TASK BRIEF - Exact reproduction of the data is required, with images excluded.

STORED DATA -

__________________________________________________

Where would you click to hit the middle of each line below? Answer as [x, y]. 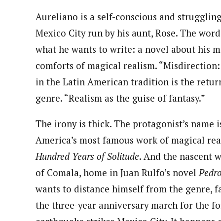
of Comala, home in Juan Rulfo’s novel [117, 172]
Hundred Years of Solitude [87, 156]
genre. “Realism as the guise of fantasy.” [120, 98]
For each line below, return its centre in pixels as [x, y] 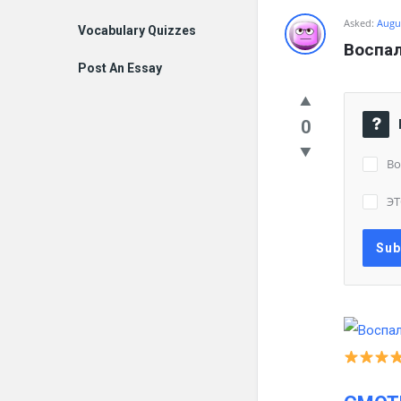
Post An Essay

__________________________________________________

RESPONSE -
Where would you click to hit the middle of each line below? Answer as [x, y]. 
of Comala, home in Juan Rulfo’s novel [117, 172]
Hundred Years of Solitude [87, 156]
genre. “Realism as the guise of fantasy.” [120, 98]
For each line below, return its centre in pixels as [x, y] 
Post An Essay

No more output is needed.